The F Word: Forbearance
Even though it had nothing directly to do with the Non-QM market, forbearance was an F word of sorts for lenders in the segment. The government wasn’t backing their loans to begin with. “Forbearance was never in anyone’s vocabulary before the pandemic,” Hutchens said.
Suddenly customers were inquiring about it. “Part of the challenge was the government was saying if you need forbearance, you’ll get one.” But of course only for government backed mortgages. That forced companies like Angel Oak to extend the olive branch of financial assistance to those who needed it. “Most borrowers once educated about it wouldn’t take it. But if people were in a hardship, they were given it,” Hutchens said.
Investors Did Wrong
John R. Lynch, CEO and founder of PCMA Private Client, said long-term errors were made by investors with short-term focuses. “The gravest mistake during the early stages of the pandemic were made by the major liquidity providers exiting the market immediately and not honoring their commitments to purchase loans from their seller partners and warehouse banks. This not only hurt the firms originating these loans, but strained warehouse line relationships, but irreparably damaged the reputation of the Non-QM market.
“Now as the non-QM market is regaining its footing and market appeal and the liquidity providers re-enter the market, you have major push back by the warehouse lenders who will no longer accept these firms as counterparties and the seller partners have moved their origination capabilities to more acceptable and consistent agency originations and will most likely never come back to NQM.
Lynch lamented that “the street firms and hedge funds that looked to profit from this amazing market opportunity should have been good stewards and taken the approach of long term investors. Instead, they were in it for the trade and not for the good of the market. The moment the market traded away from their position, they were out.”

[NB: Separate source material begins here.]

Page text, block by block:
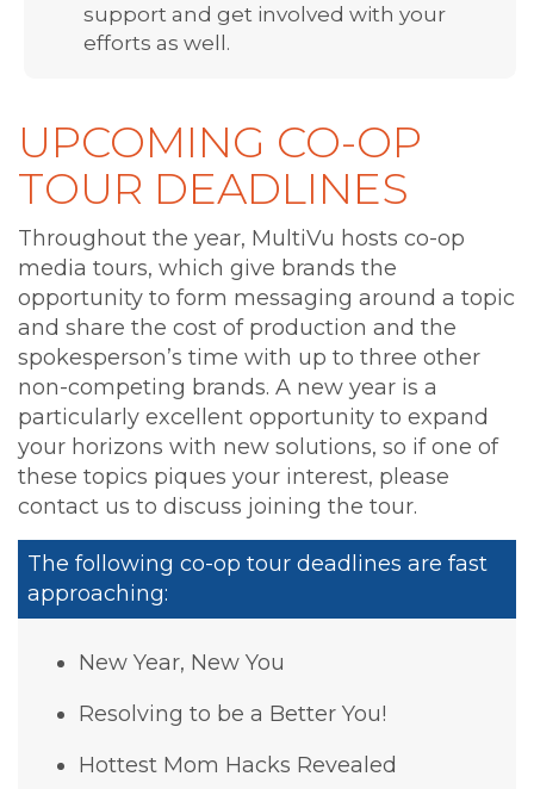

“If they thought like investors of a great opportunity and not like typical vulture traders, they would have recognized this was temporary, honor their covenants, protect their partnerships and invest long term in the health and well being of the category,” he charges. “This was the biggest and most unforgiveable mistakes that were made.”
One Year Later
Hutchens said there continues to be a bigger demand from borrowers for Non-QM products. S&P Global shares his optimism. It says that Non-QM issuance volumes will return to 2019 levels this year, reaching an estimated $25 billion, due to a strong purchase loan market and slowing agency refinancing activity. It also thinks that older Non-QM securitization cleanup calls could contribute to additional new securitization collateral in the low-interest rate environment.
“The gig economy and the gig worker are growing exponentially,” Hutchens points out. “It’s a gig economy with remote working. Employers don’t give out W2s as much any more. We see more 1099s and the self-employed and credit challenges that signify growth.”
And that, he asserts, means there’s money to be made. “There’s so much opportunity for originators. When refinancing goes down, everybody starts working harder on purchase loans.”
That’s a sentiment shared by others in the industry. “We anticipate that the upcoming market will attract more brokers and lenders to Non-QM business,” says Aaron Samples, CEO of First Guaranty Mortgage Corporation. “As rates increase and borrower fatigue around refinance takes hold, we believe that purchase business will climb and it will be necessary to reach these borrowers who fall outside of agency guidelines. The increase in home prices, building costs, and self-employed borrowers is likely to drive exponential growth in the Non-QM space.”